■ **What is needed**: Set every record down verbatim and omit the pictures.

START Listed records

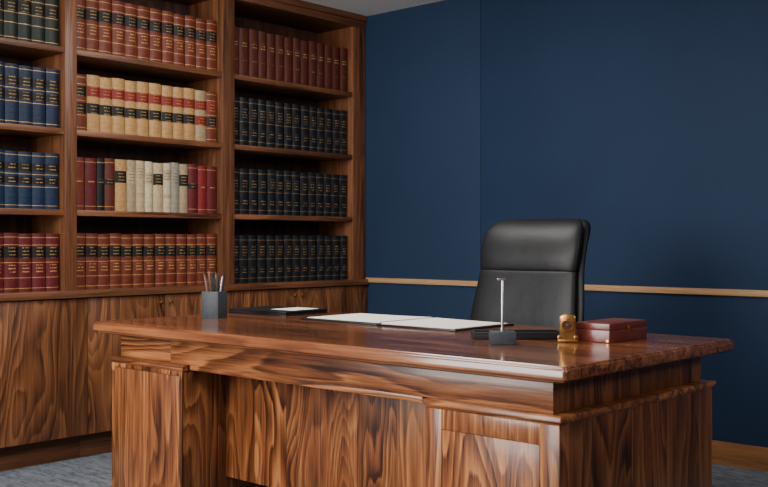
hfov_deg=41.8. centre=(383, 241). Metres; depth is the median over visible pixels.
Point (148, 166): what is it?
book
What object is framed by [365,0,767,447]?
wall
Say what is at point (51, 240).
book
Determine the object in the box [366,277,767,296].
trim
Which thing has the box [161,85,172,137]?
book
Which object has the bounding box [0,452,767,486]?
floor
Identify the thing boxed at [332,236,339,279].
book
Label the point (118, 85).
book
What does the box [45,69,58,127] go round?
book
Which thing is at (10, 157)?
book
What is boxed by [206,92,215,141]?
book
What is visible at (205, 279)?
pencil
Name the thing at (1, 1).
book
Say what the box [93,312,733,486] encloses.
desk
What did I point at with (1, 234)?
book
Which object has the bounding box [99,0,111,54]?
book
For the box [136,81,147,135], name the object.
book
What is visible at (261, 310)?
document folder
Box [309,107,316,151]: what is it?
book
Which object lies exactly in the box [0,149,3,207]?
book
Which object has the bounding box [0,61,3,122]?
book
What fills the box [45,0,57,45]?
book
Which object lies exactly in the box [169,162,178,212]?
book
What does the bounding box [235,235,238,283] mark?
book
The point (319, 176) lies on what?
book
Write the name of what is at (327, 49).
book
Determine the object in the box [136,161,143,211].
book
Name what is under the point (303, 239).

END Listed records

■ **Written reply**:
hfov_deg=41.8. centre=(383, 241). Metres; depth is the median over visible pixels.
Point (148, 166): what is it?
book
What object is framed by [365,0,767,447]?
wall
Say what is at point (51, 240).
book
Determine the object in the box [366,277,767,296].
trim
Which thing has the box [161,85,172,137]?
book
Which object has the bounding box [0,452,767,486]?
floor
Identify the thing boxed at [332,236,339,279].
book
Label the point (118, 85).
book
What does the box [45,69,58,127] go round?
book
Which thing is at (10, 157)?
book
What is boxed by [206,92,215,141]?
book
What is visible at (205, 279)?
pencil
Name the thing at (1, 1).
book
Say what the box [93,312,733,486] encloses.
desk
What did I point at with (1, 234)?
book
Which object has the bounding box [99,0,111,54]?
book
For the box [136,81,147,135], name the object.
book
What is visible at (261, 310)?
document folder
Box [309,107,316,151]: what is it?
book
Which object lies exactly in the box [0,149,3,207]?
book
Which object has the bounding box [0,61,3,122]?
book
What fills the box [45,0,57,45]?
book
Which object lies exactly in the box [169,162,178,212]?
book
What does the bounding box [235,235,238,283] mark?
book
The point (319, 176) lies on what?
book
Write the name of what is at (327, 49).
book
Determine the object in the box [136,161,143,211].
book
Name what is under the point (303, 239).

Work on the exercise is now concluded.